Era así como, poco a poco, nuestras mentes infantiles, gracias a los relatos de aquél hombre, iban entrando en contacto con un pasado oscuro y descubriendo los secretos que, aunque presentes en la memoria colectiva del pueblo nadie sino Moisés el Ermitaño sabía traducir a palabras.

Más arriba y en las cumbres de las peñas que escoltan al río Curueño en su descenso del puerto de Vegarada, los antepasados de la zona veneraban al Dios Coronus, una divinidad astral y guerrera a la que ofrecían en sacrificio sus mejores caballos, pequeños y vigorosos, imprescindibles para recorrer las pendientes laderas de sus abruptas montañas. Los caballos -nos contaba Moisés el Ermitaño- por su valor, eran para ellos animales sagrados y, tras sacrificarlos en honor al dios Coronus, bebían su sangre para que les transmitiera sus virtudes más características, como la resistencia, la dureza, la velocidad y el arrojo.
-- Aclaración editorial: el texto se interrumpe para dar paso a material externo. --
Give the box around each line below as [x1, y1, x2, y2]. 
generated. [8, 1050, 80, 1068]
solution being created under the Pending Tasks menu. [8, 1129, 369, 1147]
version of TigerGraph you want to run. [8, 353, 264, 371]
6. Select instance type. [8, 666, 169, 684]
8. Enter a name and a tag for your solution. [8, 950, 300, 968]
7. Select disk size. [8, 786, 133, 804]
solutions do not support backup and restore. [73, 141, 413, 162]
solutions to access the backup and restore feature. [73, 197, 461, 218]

En cuanto a la Cueva de la Abadesa, cobijo de Moisés el Ermitaño, estaba dedicada a la Gran Madre o diosa de la tierra, a cuya matriz fecunda y generosa acudían los habitantes de Cuiciello para hacerle ofrendas de asemillas y granos a cambio de su favor a la hora de la siembra y de la cosecha. La cueva, al igual que las de las montañas vecinas, había sido no solamente lugar de culto, por su mayor proximidad a las entrañas de la tierra, sino también habitación, granero y lugar de enterramiento en los tiempos prehistóricos.
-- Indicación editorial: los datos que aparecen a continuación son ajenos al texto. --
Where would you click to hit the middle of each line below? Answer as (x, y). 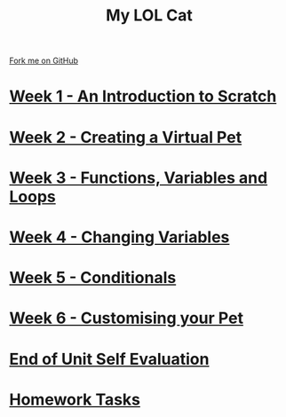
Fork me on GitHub (44, 61)
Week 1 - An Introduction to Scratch (143, 96)
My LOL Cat (149, 16)
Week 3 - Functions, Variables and (139, 177)
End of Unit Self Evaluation (109, 359)
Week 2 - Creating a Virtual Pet (126, 137)
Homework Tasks (75, 399)
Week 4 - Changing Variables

Como resumen de todos aquellos lugares de culto, muestra de la religiosidad de sus usuarios, Moisés el Ermitaño sacaba las siguientes conclusiones de sus doctas explicaciones: "Aquellos primitivos, cuya precaria subsistencia tanto pendía de la cólera de sus enemigos levantados en armas, como del capricho de unas nubes que lo mismo negaban la lluvia en tiempo oportuno que, inoportunamente, abrían sus compuertas para anegarlo todo, se habían fabricado un Olimpo de dioses cada cual con su especialidad".

Con el correr el tiempo y llegado el cristianismo a la región, el valle de Cuiciello pasaría a ser asiento de anacoretas llegados desde las tierras bajas y visigóticas del sur, dispuestos a bautizar los ritos del pasado y a sustituir los viejos dioses guerreros, genios, ninfas, chanas y fuerzas ocultas de la naturaleza por el culto a los santos de la Iglesia Católica.